For the Geo Quiz we are looking for the world's third largest island that is shared by three countries. Most of this island is in Indonesian territory.
The answer is Borneo, which is divided into Indonesia, Brunei and Malaysia.
The Batang Lupar river in Malaysian Borneo is known for its tidal bores. The tidal bore is a force of nature like no other. One of around sixty known to occur in rivers worldwide, the tidal bore in the Batang Lupar River in Sarawak, Malaysian Borneo, is one of the largest. Maria Bakkalapulo jumped onboard a small boat and braved the tidal bore. She sent this report.
A tidal bore requires a precise mix of topography, geography and tides. Simply put, it's when tidewater — funneled into a river's mouth — crashes against the river's outflow. That can cause one huge wave, or set of waves, to travel back upstream — sometimes as much as 50 miles. The height of the waves vary, but the really good ones for surfers are about 10 feet high.
Four French surfers were there to ride the wave — even after spotting three Salt Water crocodiles earlier that day. Bruno Andre is one of them.
"It is exciting because the phenomenon is amazing," Andre said. "The water goes out of the river and when it comes back it makes a huge mass of water coming through and breaking and making a long, long wave. You can surf for many, many miles."

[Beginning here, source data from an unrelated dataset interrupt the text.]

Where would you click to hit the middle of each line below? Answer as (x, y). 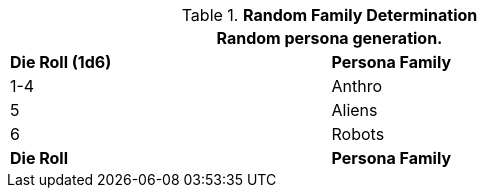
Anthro (357, 86)
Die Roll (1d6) (61, 62)
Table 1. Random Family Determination (329, 15)
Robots (358, 134)
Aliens (354, 110)
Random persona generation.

The surfers use fast boats to chase and overtake the waves, jumping on and off, sometimes surfing continuously for five to ten minutes at a time.
Alex Wong is a world champion jet skier. He said it's an amazing ride.
"When I was waiting for the wave to appear, it was just a little white line in the distance. But once it started to roll in, it rolls in on very shallow water, it is more like froth coming at you," Wong said.
He said it is all bubbly, but when it enters the river mouth, it starts to build and it starts to get smooth.
"It is just beautiful, I think that is the right word," he said.
Antony Colas is author of The World Stormrider Guide. He has surfed six of the largest tidal bores in the world.
Colas said that looking at the head of the bore before actually launching into it is very important.
"That is the game. It is like you are catching a train that is moving," he said.
He said the tide never waits or stops for anyone and that riding the actual wave is a feeling of flying.
There's a festive atmosphere whenever there's a tidal bore — or Benak as it's called on the Batang Lupar River. The locals appreciate the tourists, but also find the Benak beneficial in other ways.
Deckson Bundak knows the river well.
"During the Benak time, it is time for us to catch shrimp or fish, for us, for food, for our meals," Bundak said.
He said that when the Benak come they go to the river bank just between the river and the bank and put their fish baskets. The water current pushes the shrimp and fish inside the baskets.
But the easy fishing is not without its dangers. Saltwater crocodiles are common and reach frightening proportions. They kill about half-a-dozen people each year in the area. But despite the risks, the Batang Lupar Benak is becoming more and more popular.